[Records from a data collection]
——————
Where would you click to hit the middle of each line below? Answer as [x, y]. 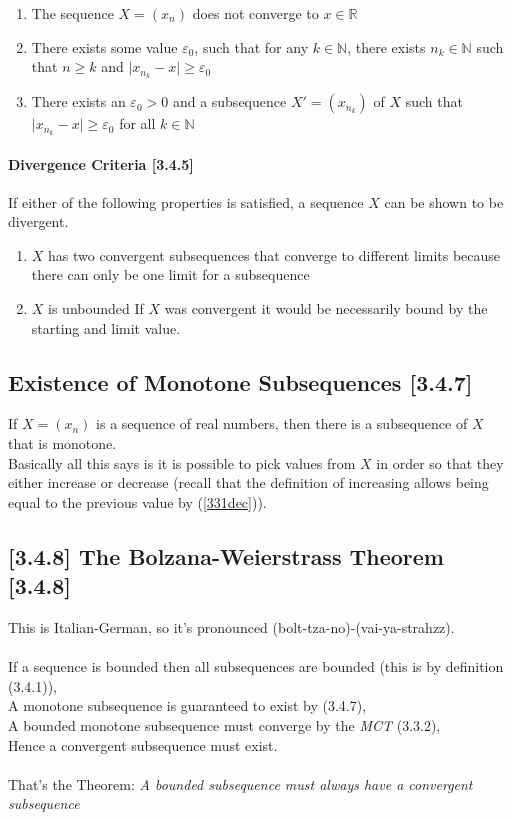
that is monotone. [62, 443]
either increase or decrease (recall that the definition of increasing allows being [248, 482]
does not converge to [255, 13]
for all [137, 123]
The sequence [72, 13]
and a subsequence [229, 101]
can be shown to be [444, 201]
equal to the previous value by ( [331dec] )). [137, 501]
——————
→ **PROBLEM REQUIREMENTS**: The number alone is wanted: how many lines of the records above include the string "that".

→ **ANSWER**: 2